Day 31: Unified Memory Deep Dive

字数

1688 字

阅读时间

11 分钟

In this lesson, we dive deep into Unified Memory by exploring how to use cudaMallocManaged() with multiple kernels and measure the overhead caused by page faults due to poor data locality. Unified memory allows both the CPU and GPU to access the same memory allocation, but if data access patterns are not localized, it can lead to excessive page migrations (i.e., page faults), which in turn can degrade performance.

Key Learning Objectives:

Understand how Unified Memory works, including on-demand page migration.
Learn to use cudaMallocManaged() for memory allocation accessible by both host and device.
Observe the impact of poor data locality on page-fault overhead by comparing two kernels:
- One with good data locality (sequential access).
- One with poor data locality (random access).
Use CUDA events to measure kernel execution time and estimate page fault overhead.
Discuss strategies for improving data locality to minimize page migration.

References:

Overview
Unified Memory and Page Migration
Practical Exercise: Measuring Page-Fault Overhead
Conceptual Diagrams
Common Debugging Pitfalls and Best Practices
References & Further Reading
Conclusion
Next Steps

1. Overview

Unified Memory (allocated with cudaMallocManaged()) offers a simplified memory model where the CPU and GPU share the same address space. However, this convenience comes at a cost: when data access patterns lack spatial locality, excessive page migrations occur. These migrations (page faults) can significantly increase the execution time of kernels.

In this lesson, we compare two kernels operating on the same unified memory allocation:

Kernel A (Good Data Locality): Accesses data sequentially.
Kernel B (Poor Data Locality): Accesses data in a random pattern.

We use CUDA events to measure the execution time of each kernel to highlight the overhead due to page migration.

2. Unified Memory and Page Migration

Unified Memory automatically migrates pages between CPU and GPU on demand. When a kernel accesses a memory page that is not resident on the GPU, a page fault occurs, and the required page is transferred from CPU to GPU memory. If the access pattern is sequential, the GPU can often prefetch contiguous pages, reducing the overhead. However, if the access pattern is random, frequent page faults can occur, leading to excessive migration overhead and poor performance.

3. Practical Exercise: Measuring Page-Fault Overhead

a) Kernel with Good Data Locality (Sequential Access)

This kernel performs a simple vector addition by sequentially accessing the unified memory.

cpp

// kernelSequential.cu
#include <cuda_runtime.h>
#include <stdio.h>

// Kernel A: Sequential vector addition (good data locality).
__global__ void vectorAddSequential(const float *A, const float *B, float *C, int N) {
    int idx = threadIdx.x + blockIdx.x * blockDim.x;
    if (idx < N) {
        C[idx] = A[idx] + B[idx];
    }
}

Comments:

Threads access elements in sequential order, which promotes good data locality.
This minimizes page faults because memory accesses are contiguous.

b) Kernel with Poor Data Locality (Random Access)

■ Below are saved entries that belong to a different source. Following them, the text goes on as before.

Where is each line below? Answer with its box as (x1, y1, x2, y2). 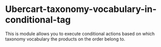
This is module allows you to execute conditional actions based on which (5, 30, 155, 36)
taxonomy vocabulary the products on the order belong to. (5, 36, 126, 42)
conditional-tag (5, 14, 71, 25)
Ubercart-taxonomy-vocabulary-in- (5, 3, 157, 15)
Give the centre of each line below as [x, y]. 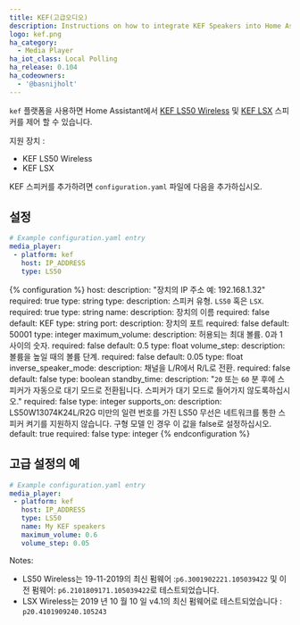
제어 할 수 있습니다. [59, 121]
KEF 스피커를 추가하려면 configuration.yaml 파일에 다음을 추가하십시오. [136, 186]
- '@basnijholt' [47, 84]
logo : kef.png [36, 34]
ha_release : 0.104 [43, 68]
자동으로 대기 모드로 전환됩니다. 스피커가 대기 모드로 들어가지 [139, 390]
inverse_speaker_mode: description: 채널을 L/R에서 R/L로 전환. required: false [150, 368]
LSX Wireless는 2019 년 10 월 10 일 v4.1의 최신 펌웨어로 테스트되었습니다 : [152, 601]
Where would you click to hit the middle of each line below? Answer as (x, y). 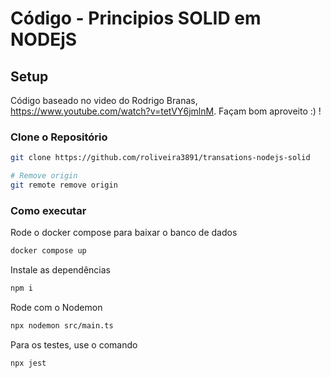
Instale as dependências (60, 270)
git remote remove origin (64, 185)
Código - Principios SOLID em (136, 18)
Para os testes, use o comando (74, 344)
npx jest (28, 363)
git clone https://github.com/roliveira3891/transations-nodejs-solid (160, 158)
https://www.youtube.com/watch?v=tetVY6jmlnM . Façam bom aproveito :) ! (166, 111)
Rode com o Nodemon (56, 307)
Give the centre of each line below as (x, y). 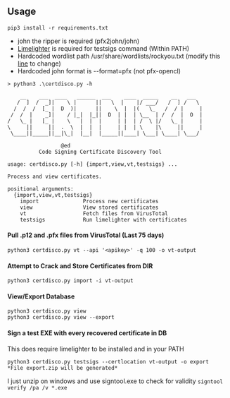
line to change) (39, 64)
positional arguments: (40, 189)
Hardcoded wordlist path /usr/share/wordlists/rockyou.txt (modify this (119, 56)
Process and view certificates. (55, 176)
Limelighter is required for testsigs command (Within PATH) (103, 48)
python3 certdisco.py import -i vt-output (70, 281)
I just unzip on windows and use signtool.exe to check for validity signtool (115, 381)
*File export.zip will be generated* (63, 368)
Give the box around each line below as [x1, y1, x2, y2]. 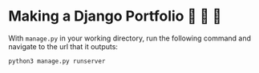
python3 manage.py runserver [8, 57, 106, 65]
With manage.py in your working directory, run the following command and [8, 33, 251, 43]
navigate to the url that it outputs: [8, 41, 119, 51]
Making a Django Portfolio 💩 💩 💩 [8, 7, 222, 25]
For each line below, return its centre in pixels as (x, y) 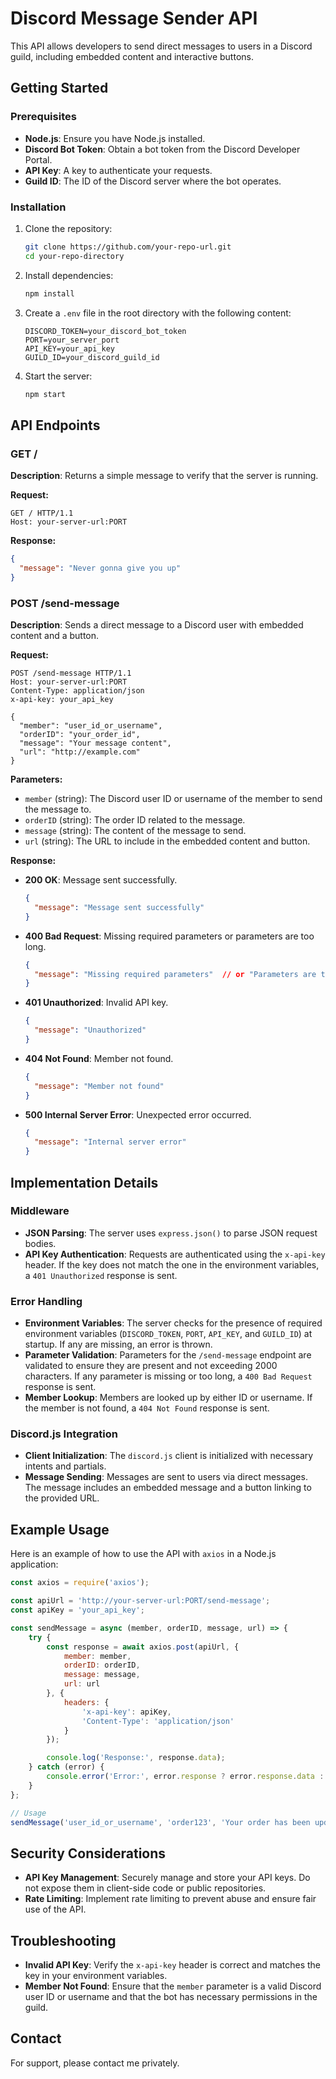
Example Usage (60, 1529)
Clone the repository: (68, 228)
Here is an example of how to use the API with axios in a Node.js (143, 1554)
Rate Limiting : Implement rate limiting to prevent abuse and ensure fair (170, 1899)
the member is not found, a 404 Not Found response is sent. (147, 1408)
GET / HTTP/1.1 (42, 513)
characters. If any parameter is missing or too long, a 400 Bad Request (168, 1376)
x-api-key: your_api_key (62, 700)
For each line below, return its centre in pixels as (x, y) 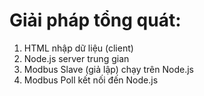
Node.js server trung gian (76, 58)
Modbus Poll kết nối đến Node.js (91, 80)
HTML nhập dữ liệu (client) (78, 48)
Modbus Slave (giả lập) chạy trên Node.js (108, 69)
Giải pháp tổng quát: (95, 20)
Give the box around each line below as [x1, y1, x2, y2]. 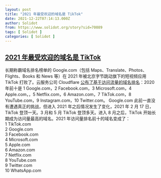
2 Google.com [5, 126, 33, 132]
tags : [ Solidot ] [5, 30, 42, 34]
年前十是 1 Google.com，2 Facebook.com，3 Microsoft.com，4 [5, 85, 132, 91]
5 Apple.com [5, 142, 30, 147]
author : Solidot [5, 20, 38, 26]
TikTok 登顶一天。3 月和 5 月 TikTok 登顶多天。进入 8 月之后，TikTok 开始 [5, 110, 152, 115]
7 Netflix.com [5, 152, 32, 158]
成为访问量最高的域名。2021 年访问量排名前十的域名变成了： [9, 115, 131, 121]
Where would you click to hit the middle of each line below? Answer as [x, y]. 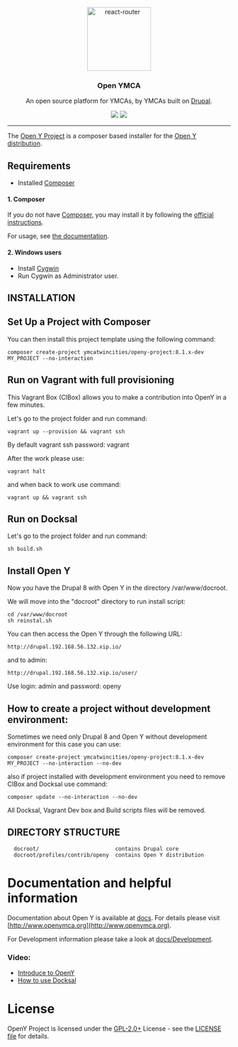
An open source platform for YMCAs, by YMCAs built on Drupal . [119, 101]
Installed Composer [46, 183]
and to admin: [27, 660]
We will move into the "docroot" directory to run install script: [96, 602]
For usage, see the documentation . [58, 236]
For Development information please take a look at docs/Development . [110, 939]
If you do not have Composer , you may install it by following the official [110, 215]
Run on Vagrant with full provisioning [91, 380]
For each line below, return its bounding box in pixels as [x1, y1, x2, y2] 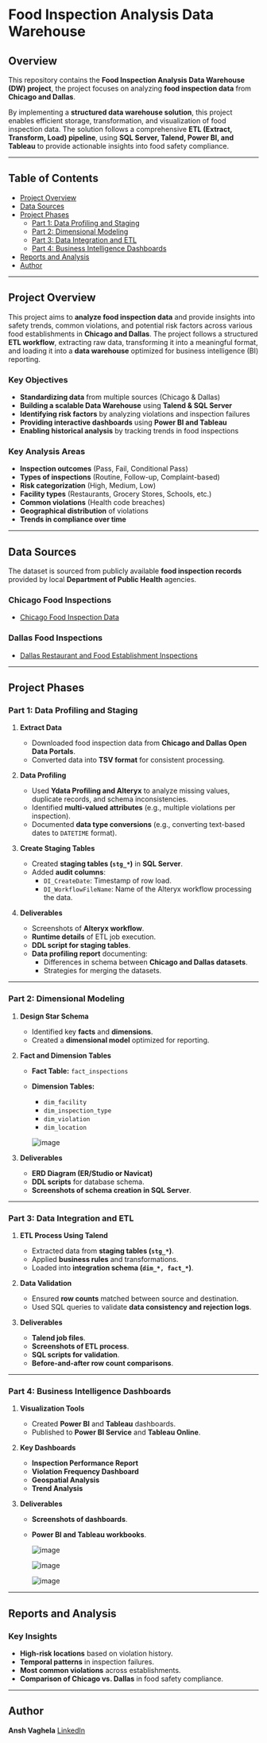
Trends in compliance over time [19, 514, 127, 524]
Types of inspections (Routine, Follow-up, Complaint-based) [19, 472, 220, 482]
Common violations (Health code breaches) [19, 498, 165, 507]
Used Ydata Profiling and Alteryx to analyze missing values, [31, 786, 230, 796]
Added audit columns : [31, 868, 106, 877]
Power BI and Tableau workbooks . [31, 1530, 147, 1539]
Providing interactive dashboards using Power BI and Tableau [19, 417, 227, 427]
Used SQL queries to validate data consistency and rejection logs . [31, 1302, 252, 1311]
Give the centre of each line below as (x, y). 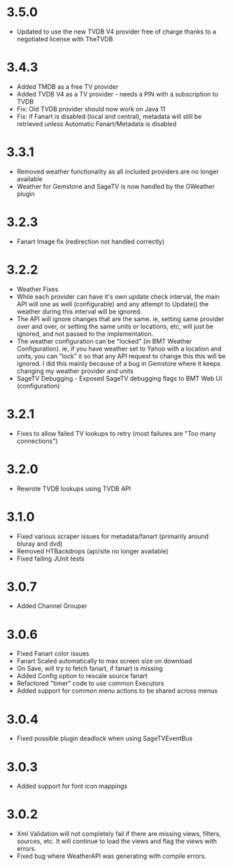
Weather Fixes (37, 289)
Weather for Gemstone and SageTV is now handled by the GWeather (115, 186)
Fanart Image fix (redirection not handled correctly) (91, 241)
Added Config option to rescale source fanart (82, 676)
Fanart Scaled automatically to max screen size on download (104, 661)
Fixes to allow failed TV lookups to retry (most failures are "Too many (116, 433)
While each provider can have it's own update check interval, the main (118, 296)
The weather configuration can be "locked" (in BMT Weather (104, 341)
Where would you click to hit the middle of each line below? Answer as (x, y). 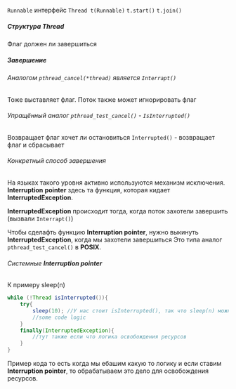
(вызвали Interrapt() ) (40, 218)
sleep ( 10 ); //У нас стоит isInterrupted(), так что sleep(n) (124, 311)
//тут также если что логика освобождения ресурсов (110, 337)
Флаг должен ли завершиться (52, 44)
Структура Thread (36, 26)
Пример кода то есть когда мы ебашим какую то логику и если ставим (114, 364)
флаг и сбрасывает (36, 145)
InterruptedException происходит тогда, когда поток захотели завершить (118, 211)
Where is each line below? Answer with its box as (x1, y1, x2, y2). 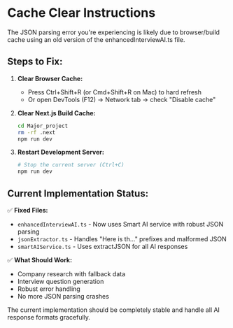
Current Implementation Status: (7, 187, 149, 199)
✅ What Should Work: (7, 255, 72, 264)
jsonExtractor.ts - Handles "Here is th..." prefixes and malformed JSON (17, 234, 227, 243)
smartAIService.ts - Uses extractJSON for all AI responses (17, 242, 188, 250)
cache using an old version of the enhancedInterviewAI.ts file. (7, 35, 185, 43)
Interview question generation (17, 277, 104, 285)
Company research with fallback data (17, 269, 126, 278)
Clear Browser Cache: (17, 74, 83, 83)
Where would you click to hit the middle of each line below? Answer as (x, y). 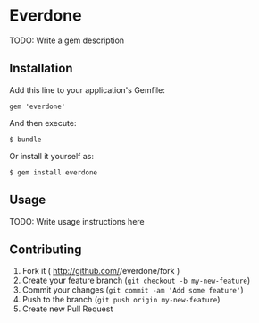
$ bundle (25, 140)
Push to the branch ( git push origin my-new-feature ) (121, 300)
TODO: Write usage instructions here (77, 221)
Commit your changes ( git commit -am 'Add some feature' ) (133, 290)
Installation (41, 68)
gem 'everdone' (38, 106)
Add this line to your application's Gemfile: (87, 89)
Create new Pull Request (67, 309)
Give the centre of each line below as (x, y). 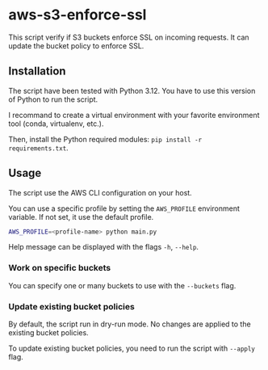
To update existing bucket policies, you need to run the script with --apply (132, 348)
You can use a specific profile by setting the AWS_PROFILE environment (124, 208)
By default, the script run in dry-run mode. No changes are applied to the (130, 324)
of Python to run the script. (53, 99)
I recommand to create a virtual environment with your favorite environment (134, 115)
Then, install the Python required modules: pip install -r (105, 139)
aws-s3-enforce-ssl (77, 15)
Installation (37, 71)
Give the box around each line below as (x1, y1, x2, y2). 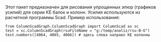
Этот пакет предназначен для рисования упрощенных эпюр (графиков (5, 4, 157, 10)
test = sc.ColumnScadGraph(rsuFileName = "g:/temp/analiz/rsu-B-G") (5, 28, 150, 33)
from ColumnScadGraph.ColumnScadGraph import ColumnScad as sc (5, 24, 139, 29)
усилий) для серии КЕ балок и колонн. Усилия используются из (5, 9, 141, 15)
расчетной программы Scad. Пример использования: (5, 15, 120, 20)

This kernel accesses unified memory in a pseudo-random order to simulate poor data locality and induce excessive page migrations.

cpp

// kernelRandom.cu
#include <cuda_runtime.h>
#include <stdio.h>

// Kernel B: Randomized vector addition (poor data locality).
__global__ void vectorAddRandom(const float *A, const float *B, float *C, int N, int stride) {
    int idx = threadIdx.x + blockIdx.x * blockDim.x;
    if (idx < N) {
        // Compute a pseudo-random index based on a stride to disrupt sequential access.
        int randIdx = (idx * stride) % N;
        C[randIdx] = A[randIdx] + B[randIdx];
    }
}

Comments:

Each thread computes a pseudo-random index (randIdx) to access memory.
This random access pattern leads to poor spatial locality and thus higher page fault overhead.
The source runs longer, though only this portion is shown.